Here’s an example. I have a mate I played squash with once a week. I thoroughly enjoyed it, very competitive and a really good game. We’d been playing for about 6 months. I said at a dinner one evening “Still on for squash at 10 tomorrow?”. His wife stepped in and said “Your not playing squash tomorrow I’ve jobs lined up for you”. Know what? He didn’t play even though he’d agreed to play and knew nothing of the “jobs”.

About a month later as they were getting out of my car I said “Still ok for tomorrow?”. In jumped his wife again “He hasn’t asked me yet!”. I said to myself “A third time and that’s it”. It happened a third time and we haven’t played since. I absolutely refused to accept that my time was going to be controlled by his wife. My mate is a good husband, how he could let his wife get away with it I simply don’t know.

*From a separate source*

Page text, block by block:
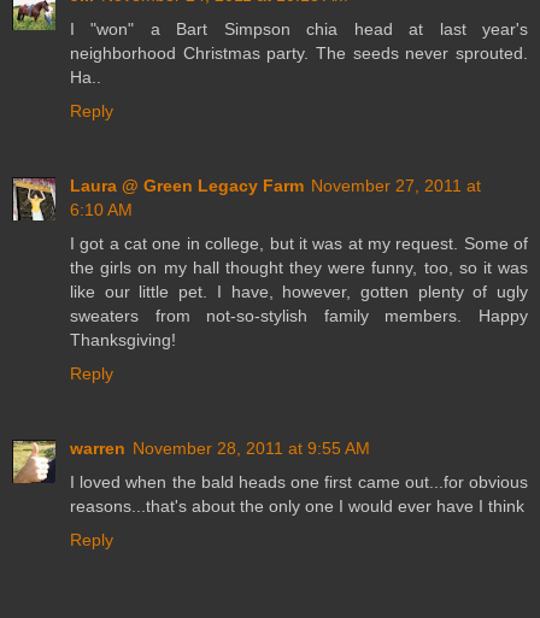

I have almost zero tolerance for belittling, demeaning, controlling women and I will do Nothing to Appease them.

That’s what you Nice Guys are doing. You are appeasing belittling, demeaning, controlling women.

And look where it’s got you. Seeking permission to go out for a run, or going for a run when your wife doesn’t know about it. That’s not “life”. At least not for me.

Bob


----------



## nice777guy

greenpearl said:


> Let her pursue you again, let her know that if she doesn't do anything to change herself, she is going to lose you as a wonderful husband and provider.
> 
> *Women tend to feel secure and relaxed when they think no matter what they do, their husband will love them unconditionally, stop giving her this kind of feeling, start to put her to a mind that she has to work hard to regain your love*.


MEM's list is great, but it can be overwhelming.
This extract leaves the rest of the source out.